During the cold and unpredictable months of winter, rail service in the mountains takes on an added dramatic sense of adventure. The role of the switchmen becomes especially important during that her time of the year, as it is their responsibility to patrol the tracks for ice chunks which have cascaded off the cliffs of the Notch onto the route. Snowfall amounts of less than eight or nine inches above the rails pose no real problem for the diesel powered giants that grind up the steep grades of the route today, but plowing is done when necessary. As Peters of the Maine Central explained, "The trains can get through in winter with no real problem with the snow. Our only potential difficulty with snow is when there's a snowslide over a particular area from a cliff - that's why we have track foremen."
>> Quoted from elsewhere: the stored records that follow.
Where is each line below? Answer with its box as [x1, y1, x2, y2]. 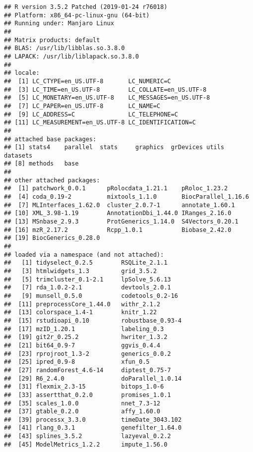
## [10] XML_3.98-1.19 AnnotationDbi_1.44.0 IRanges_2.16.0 [4, 210, 232, 217]
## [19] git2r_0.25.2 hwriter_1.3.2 [4, 334, 168, 341]
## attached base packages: [4, 135, 97, 143]
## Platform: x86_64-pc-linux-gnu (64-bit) [4, 11, 150, 19]
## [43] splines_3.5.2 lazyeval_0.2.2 [4, 433, 171, 440]
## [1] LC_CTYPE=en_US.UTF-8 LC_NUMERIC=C [4, 77, 171, 85]
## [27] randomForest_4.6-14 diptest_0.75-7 [4, 366, 171, 374]
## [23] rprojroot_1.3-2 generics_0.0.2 [4, 350, 171, 357]
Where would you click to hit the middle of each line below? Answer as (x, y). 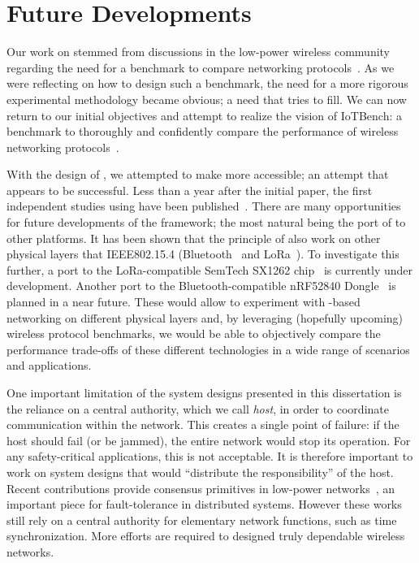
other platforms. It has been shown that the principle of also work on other (194, 238)
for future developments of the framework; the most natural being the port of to (206, 222)
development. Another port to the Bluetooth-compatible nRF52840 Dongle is (201, 286)
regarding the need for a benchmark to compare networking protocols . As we (201, 67)
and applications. (49, 365)
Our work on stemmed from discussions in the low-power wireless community (199, 52)
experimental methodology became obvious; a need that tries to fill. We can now (207, 99)
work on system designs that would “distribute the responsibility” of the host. (200, 472)
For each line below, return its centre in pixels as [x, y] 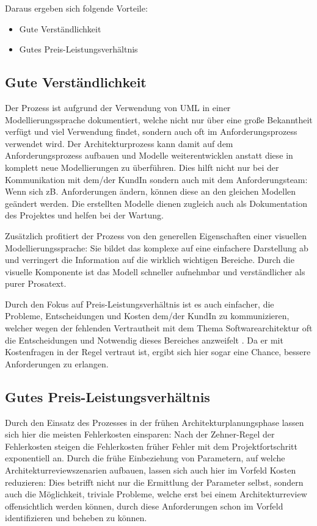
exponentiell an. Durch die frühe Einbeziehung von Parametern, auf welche [145, 458]
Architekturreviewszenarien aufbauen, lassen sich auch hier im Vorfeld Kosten [151, 470]
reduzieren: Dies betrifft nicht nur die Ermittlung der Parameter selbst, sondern [154, 482]
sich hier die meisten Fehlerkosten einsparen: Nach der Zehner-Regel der [140, 434]
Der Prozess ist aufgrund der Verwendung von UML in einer [118, 107]
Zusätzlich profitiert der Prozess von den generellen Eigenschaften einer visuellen [156, 235]
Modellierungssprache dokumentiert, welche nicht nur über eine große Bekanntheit [159, 119]
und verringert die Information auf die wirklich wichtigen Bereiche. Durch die [150, 260]
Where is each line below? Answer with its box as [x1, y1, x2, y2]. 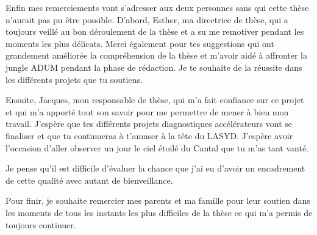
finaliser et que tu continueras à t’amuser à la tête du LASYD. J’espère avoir [5, 129, 293, 142]
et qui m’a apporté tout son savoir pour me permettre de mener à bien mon [5, 105, 289, 118]
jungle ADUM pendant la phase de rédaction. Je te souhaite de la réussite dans [5, 60, 302, 73]
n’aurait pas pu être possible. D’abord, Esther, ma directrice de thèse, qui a [5, 13, 288, 26]
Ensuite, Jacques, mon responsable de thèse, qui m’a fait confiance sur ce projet [5, 93, 304, 106]
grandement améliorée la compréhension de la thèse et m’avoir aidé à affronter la [5, 49, 307, 62]
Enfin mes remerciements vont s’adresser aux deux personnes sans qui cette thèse [5, 1, 309, 13]
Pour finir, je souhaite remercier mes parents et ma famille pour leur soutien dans [5, 194, 310, 207]
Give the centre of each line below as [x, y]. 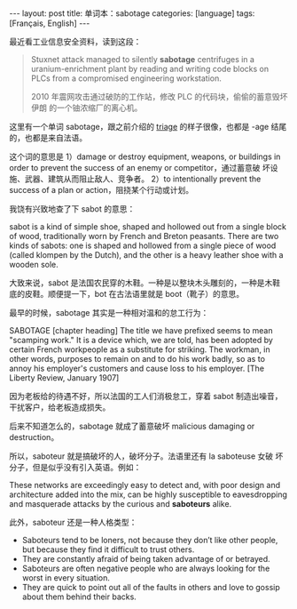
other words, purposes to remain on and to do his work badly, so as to [137, 359]
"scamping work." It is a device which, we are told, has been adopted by [141, 340]
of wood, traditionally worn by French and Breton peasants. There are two [144, 236]
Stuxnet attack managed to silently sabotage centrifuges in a [143, 59]
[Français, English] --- [50, 23]
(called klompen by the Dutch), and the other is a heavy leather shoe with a [146, 255]
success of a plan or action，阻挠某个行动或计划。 [101, 190]
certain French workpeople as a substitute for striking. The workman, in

Ben English remembers one blizzard that did pose something of a problem for the railroad, a great storm which hit the mountains in March 1950. The mighty train became stuck in the Notch heading west, unable to overcome the piles of snow. Armies of track crews arrived on the scene equipped with hand shovels to clear the track. The wood powered steam engines which used the tracks in the 19th century as well as those powered by coal for the first half of this century had far more tougher times against the elements.


"During the winter, we usually send up a few extra engines - helpers, they're called - to give the trains a lift up the Notch," Peters stated in discussing the problems of winter railroading in the mountains. At one point, he said that he saw nine diesel locomotives powering one train for such a purpose. "When it's cold in winter, you just don't get the power that you do in summer. The trains go through, though."


Like everything else that's been achieved in the Notch, it's just a matter of trying a little harder.